(Stored records)
______________________________

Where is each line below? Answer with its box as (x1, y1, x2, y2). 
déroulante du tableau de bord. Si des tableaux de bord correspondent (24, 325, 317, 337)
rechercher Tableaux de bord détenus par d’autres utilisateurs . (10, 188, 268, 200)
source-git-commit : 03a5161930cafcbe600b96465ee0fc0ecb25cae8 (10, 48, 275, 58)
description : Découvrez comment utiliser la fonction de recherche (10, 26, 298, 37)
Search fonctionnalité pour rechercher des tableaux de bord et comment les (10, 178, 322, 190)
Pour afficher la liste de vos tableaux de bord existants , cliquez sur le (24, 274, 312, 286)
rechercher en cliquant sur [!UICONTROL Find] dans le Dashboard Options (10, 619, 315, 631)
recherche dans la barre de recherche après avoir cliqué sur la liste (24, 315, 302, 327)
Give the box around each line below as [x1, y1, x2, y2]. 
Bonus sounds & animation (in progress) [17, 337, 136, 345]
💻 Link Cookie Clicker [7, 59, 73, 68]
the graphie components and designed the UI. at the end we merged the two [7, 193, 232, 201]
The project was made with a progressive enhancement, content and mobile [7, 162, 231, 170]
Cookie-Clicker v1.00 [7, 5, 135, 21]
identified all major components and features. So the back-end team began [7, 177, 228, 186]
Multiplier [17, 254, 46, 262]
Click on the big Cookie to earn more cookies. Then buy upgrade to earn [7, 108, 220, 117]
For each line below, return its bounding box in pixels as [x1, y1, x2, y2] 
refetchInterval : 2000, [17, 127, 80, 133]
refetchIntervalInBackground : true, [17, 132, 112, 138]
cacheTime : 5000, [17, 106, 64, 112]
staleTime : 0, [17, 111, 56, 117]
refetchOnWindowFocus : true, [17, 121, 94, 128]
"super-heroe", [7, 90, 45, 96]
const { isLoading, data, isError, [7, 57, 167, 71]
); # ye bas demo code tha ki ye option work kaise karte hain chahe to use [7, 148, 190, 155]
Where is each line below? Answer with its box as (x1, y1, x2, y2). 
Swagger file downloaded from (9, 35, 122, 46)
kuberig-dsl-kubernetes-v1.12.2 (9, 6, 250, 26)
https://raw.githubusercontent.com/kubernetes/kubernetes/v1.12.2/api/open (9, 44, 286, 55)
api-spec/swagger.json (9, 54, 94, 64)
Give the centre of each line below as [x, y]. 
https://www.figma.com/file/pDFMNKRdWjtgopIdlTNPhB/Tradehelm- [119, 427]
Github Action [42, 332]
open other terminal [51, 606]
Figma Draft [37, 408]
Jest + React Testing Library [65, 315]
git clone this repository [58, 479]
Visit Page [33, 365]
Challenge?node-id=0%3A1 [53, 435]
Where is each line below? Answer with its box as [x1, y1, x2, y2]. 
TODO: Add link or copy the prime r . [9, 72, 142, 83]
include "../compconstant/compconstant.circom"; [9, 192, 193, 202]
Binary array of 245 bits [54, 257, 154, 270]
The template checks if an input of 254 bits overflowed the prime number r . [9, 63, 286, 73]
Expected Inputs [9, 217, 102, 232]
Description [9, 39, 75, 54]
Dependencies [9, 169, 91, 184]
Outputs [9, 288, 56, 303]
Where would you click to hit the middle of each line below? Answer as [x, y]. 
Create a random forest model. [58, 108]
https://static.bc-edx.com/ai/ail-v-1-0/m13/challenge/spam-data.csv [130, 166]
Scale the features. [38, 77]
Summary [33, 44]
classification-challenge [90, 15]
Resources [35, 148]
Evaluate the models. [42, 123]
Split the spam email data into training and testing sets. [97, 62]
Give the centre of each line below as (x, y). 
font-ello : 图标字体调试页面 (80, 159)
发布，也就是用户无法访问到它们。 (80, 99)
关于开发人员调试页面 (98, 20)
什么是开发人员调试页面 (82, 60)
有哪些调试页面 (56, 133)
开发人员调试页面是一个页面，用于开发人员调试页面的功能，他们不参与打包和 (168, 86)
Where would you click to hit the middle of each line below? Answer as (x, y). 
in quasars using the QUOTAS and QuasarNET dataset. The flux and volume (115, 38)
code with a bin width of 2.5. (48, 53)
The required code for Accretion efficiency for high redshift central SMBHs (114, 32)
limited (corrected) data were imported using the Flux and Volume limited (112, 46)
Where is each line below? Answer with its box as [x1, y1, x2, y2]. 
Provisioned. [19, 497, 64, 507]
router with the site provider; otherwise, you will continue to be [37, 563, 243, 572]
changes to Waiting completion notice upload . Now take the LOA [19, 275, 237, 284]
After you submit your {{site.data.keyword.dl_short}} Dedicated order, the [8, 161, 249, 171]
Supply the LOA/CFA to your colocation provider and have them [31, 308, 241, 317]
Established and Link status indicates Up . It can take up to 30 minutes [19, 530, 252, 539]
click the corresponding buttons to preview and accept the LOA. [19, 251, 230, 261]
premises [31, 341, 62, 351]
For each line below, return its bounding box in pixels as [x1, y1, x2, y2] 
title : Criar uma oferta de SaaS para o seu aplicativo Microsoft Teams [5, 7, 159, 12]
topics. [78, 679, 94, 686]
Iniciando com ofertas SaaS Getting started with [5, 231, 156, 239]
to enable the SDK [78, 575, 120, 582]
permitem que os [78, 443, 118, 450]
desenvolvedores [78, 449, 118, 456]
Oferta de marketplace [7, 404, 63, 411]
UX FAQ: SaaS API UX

______________________________

◆ EXERCISE DESCRIPTION ◆
Only lines holding the word "with" are wanted, so copy each of them from the records above.

◆ RESPONSE FOR THIS EXERCISE ◆
Where is each line below? Answer with its box as (x1, y1, x2, y2). 
The project was made with a progressive enhancement, content and mobile [7, 162, 231, 170]
Where is each line below? Answer with its box as (x1, y1, x2, y2). 
Where is each line below? Answer with its box as [x1, y1, x2, y2]. 
code with a bin width of 2.5. (48, 53)
Where is each line below? Answer with its box as [x1, y1, x2, y2]. 
router with the site provider; otherwise, you will continue to be [37, 563, 243, 572]
Iniciando com ofertas SaaS Getting started with [5, 231, 156, 239]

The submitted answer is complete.